A lot comes down to exposure of the percentage of the parent that does it and creates the gap in credit for equal parenting, especially as family life and values decay daily. This is a parental responsibility, not the “necessary” mother vs. father competition as touted by gender rights and civil rights agendas. Simply, in thought, if one parent is (mostly) absent, it doesn’t take any less meaning away from what the child needs and from whom.

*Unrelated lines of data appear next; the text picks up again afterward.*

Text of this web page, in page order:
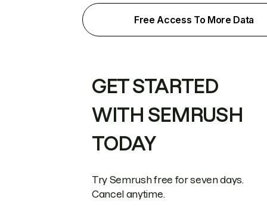
Free Access To More Data
GET STARTED
WITH SEMRUSH
TODAY
Try Semrush free for seven days.
Cancel anytime.
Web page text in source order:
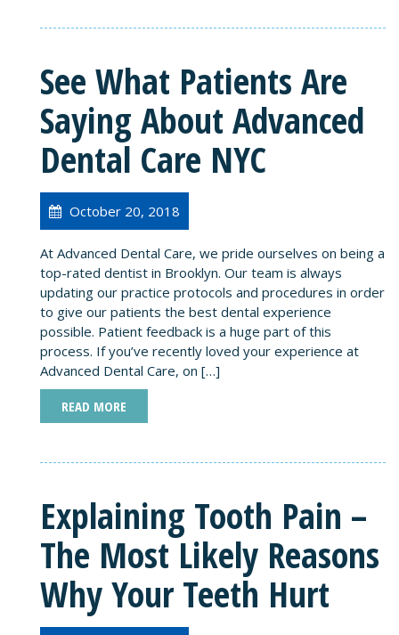
See What Patients Are
Saying About Advanced
Dental Care NYC
October 20, 2018
At Advanced Dental Care, we pride ourselves on being a
top-rated dentist in Brooklyn. Our team is always
updating our practice protocols and procedures in order
to give our patients the best dental experience
possible. Patient feedback is a huge part of this
process. If you’ve recently loved your experience at
Advanced Dental Care, on […]
READ MORE
Explaining Tooth Pain –
The Most Likely Reasons
Why Your Teeth Hurt
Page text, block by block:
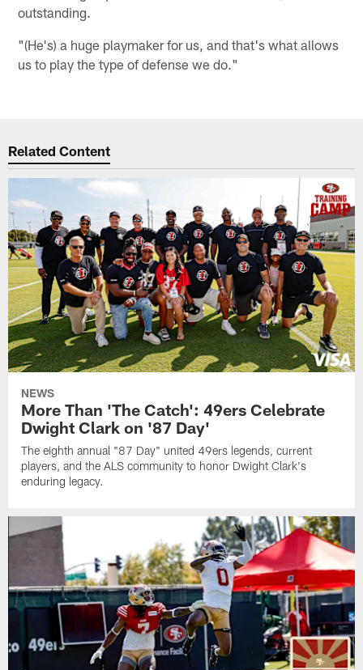
outstanding.
"(He's) a huge playmaker for us, and that's what allows
us to play the type of defense we do."
Related Content
NEWS
More Than 'The Catch': 49ers Celebrate
Dwight Clark on '87 Day'
The eighth annual "87 Day" united 49ers legends, current
players, and the ALS community to honor Dwight Clark's
enduring legacy.
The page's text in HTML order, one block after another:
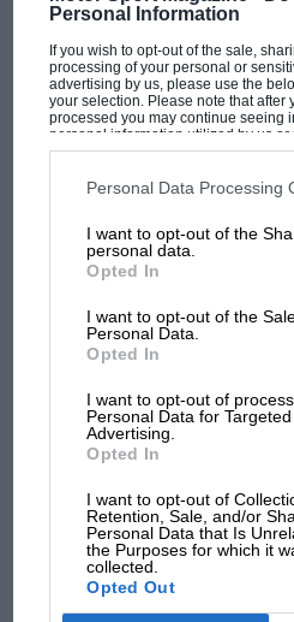
Personal Information
If you wish to opt-out of the sale,
processing of your personal or
advertising by us, please use the
your selection. Please note that after
processed you may continue seeing
personal information utilized by us
disclosed to third parties prior to
third parties on the IAB’s list of
information may also be disclosed
third parties.
Personal Data Processing
I want to opt-out of the
personal data.
Opted In
I want to opt-out of the
Personal Data.
Opted In
I want to opt-out of
Personal Data for Targeted
Advertising.
Opted In
I want to opt-out of
Retention, Sale, and/or
Personal Data that Is
the Purposes for which it
collected.
Opted Out
Podcast: Norris's dig at
champ has no sympathy
what
MPH:

The need to scrap these separate days is overwhelming. The disction(s) should be about making it into child celebration days – making it all about the child like it should be every day and not about individuals who are and are not there receiving the credit for doing what they were made into when the child was born by willing acceptance at the time of the child’s conception. There should be no openly acceptable reason for a child to be pushed into a preference of celebration on any dictated specification by society at any point of their days of any day of the year. I appreciate both of my parents every day, so perhaps we need to take one of the two days and make it parents appreciation day in response to the aforementioned child appreciation day. This is not a conformity or atrocity as some would allow you to believe; not a socialist concept as families are not a socialist value. This is parenting, plain and simple, and if you truly feel you need one special day for you to have special treatment by your child, you are not in the right position to be called a parent as you are putting your needs over that of the child, even if it is for just one day – something entirely immoral by any standard, accepted or not.

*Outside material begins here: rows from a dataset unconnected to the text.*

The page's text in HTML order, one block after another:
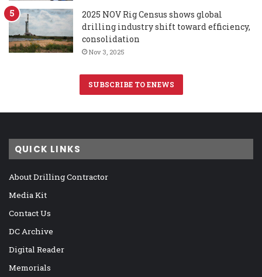
2025 NOV Rig Census shows global
drilling industry shift toward efficiency,
consolidation
Nov 3, 2025
SUBSCRIBE TO ENEWS
QUICK LINKS
About Drilling Contractor
Media Kit
Contact Us
DC Archive
Digital Reader
Memorials
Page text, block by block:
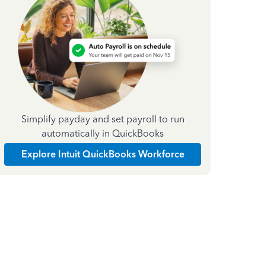
Simplify payday and set payroll to run
automatically in QuickBooks
Explore Intuit QuickBooks Workforce
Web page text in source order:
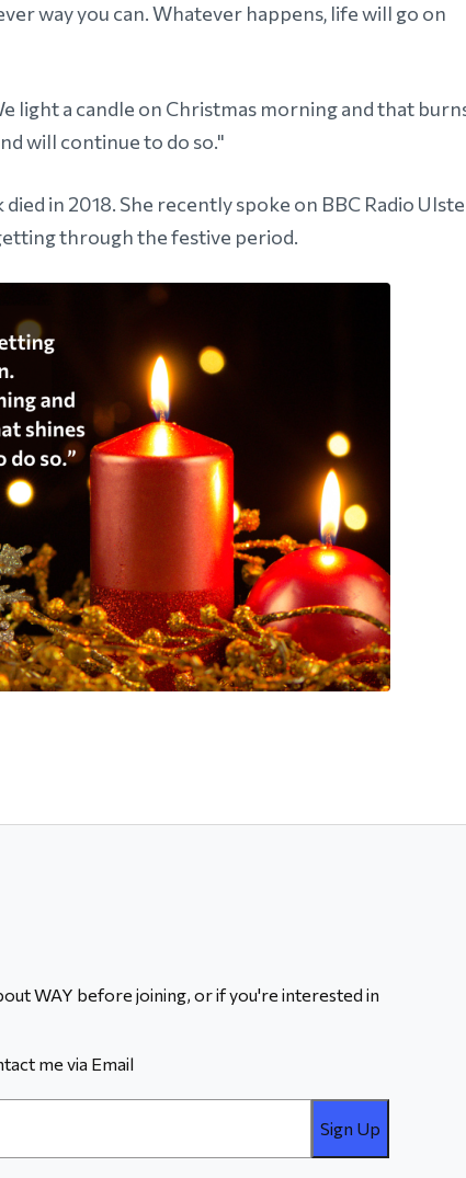
way you can. Whatever happens, life will go on
light a candle on Christmas morning and that
will continue to do so."
in 2018. She recently spoke on BBC Radio
through the festive period.
WAY before joining, or if you're interested in
me via Email
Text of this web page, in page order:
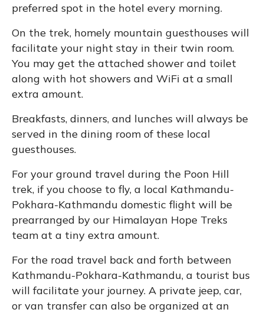
preferred spot in the hotel every morning.
On the trek, homely mountain guesthouses will
facilitate your night stay in their twin room.
You may get the attached shower and toilet
along with hot showers and WiFi at a small
extra amount.
Breakfasts, dinners, and lunches will always be
served in the dining room of these local
guesthouses.
For your ground travel during the Poon Hill
trek, if you choose to fly, a local Kathmandu-
Pokhara-Kathmandu domestic flight will be
prearranged by our Himalayan Hope Treks
team at a tiny extra amount.
For the road travel back and forth between
Kathmandu-Pokhara-Kathmandu, a tourist bus
will facilitate your journey. A private jeep, car,
or van transfer can also be organized at an
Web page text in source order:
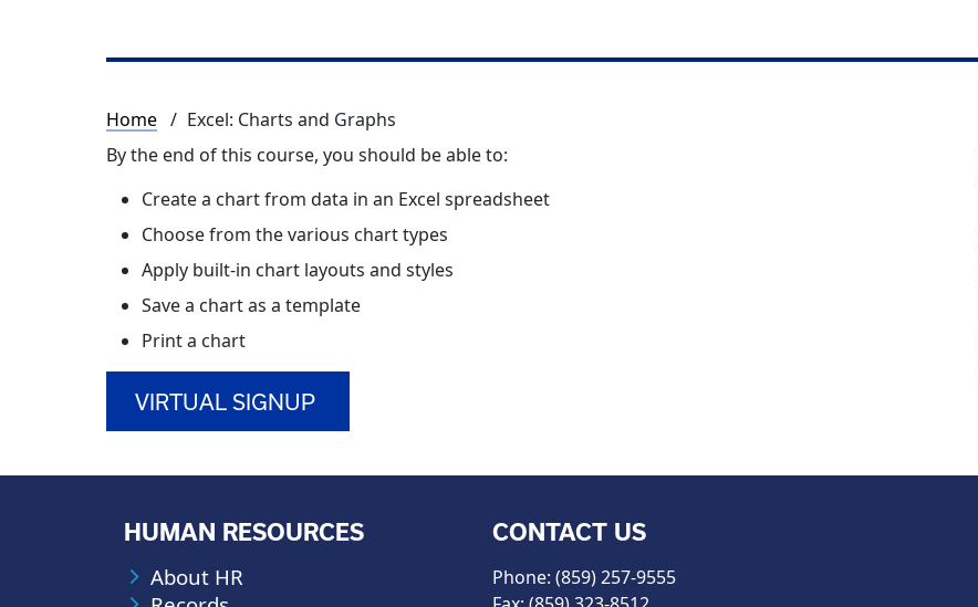
Breadcrumb
Home
Excel: Charts and Graphs
By the end of this course, you should be able to:
Create a chart from data in an Excel spreadsheet
Choose from the various chart types
Apply built-in chart layouts and styles
Save a chart as a template
Print a chart
VIRTUAL SIGNUP
HUMAN RESOURCES
About HR
CONTACT US
Phone: (859) 257-9555
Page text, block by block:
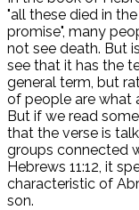
"all these died in
promise", many
not see death. But
see that it has the
general term, but
of people are what
But if we read
that the verse is
groups connected
Hebrews 11:12, it
characteristic of
son.
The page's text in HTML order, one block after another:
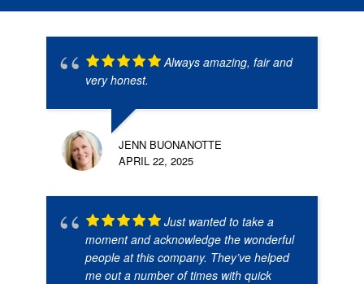
Always amazing, fair and
very honest.
JENN BUONANOTTE
APRIL 22, 2025
Just wanted to take a
moment and acknowledge the wonderful
people at this company. They’ve helped
me out a number of times with quick
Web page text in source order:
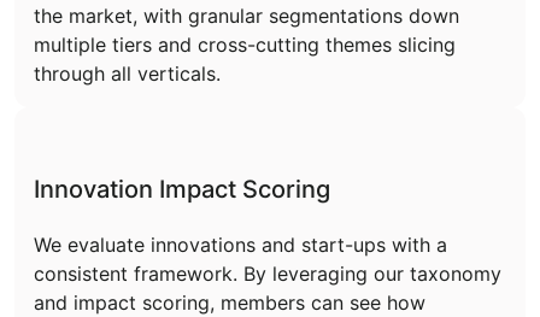
the market, with granular segmentations down
multiple tiers and cross-cutting themes slicing
through all verticals.
Innovation Impact Scoring
We evaluate innovations and start-ups with a
consistent framework. By leveraging our taxonomy
and impact scoring, members can see how
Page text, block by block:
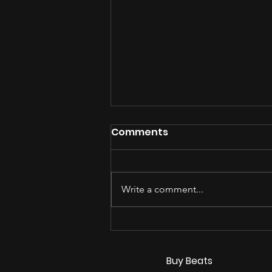
How Indie Artists Turn
Real Fans in 2026
Comments
Write a comment...
Buy Beats
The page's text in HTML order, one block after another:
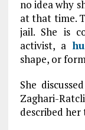
no idea why
at that time.
jail. She is
activist, a
shape, or
She
Zaghari-
described

You were born as or gave birth to one title or the other based on naturally born gender. No one gets to pick and choose as to which parent they are once a child is conceived. You’ve already been assigned that title at your birth. The rest of what you do from that point is just doing what’s suppose to and needs to be done in the best interest of the child. Roles of a parent are important, yes – but there is no bitterness that needs to be harbored in either direction on any given day or situation. Children are incredibly smart and will figure that out on their own. A child should never be forced to “choose” between a parent, period. The family definition and network in this country is so disintgrated that it’s appalling – equivalent to a terroristic act being preyed on our children on a daily basis, which if causing severely more damage than anything warfare is treating any one of us. The children are casualities and we must do what we can to stop it.
All children are equal and want only the same things – love and protection in a hard world from whom they’re suppose to be closest to. While family values are being destroyed catasptrophically in this country on a minute-to-minute basis, it’s more and more important that every day should be spent doing these celebrations anyway. Not one day is any more or less important for a child than another when it comes to raising a child. Not one.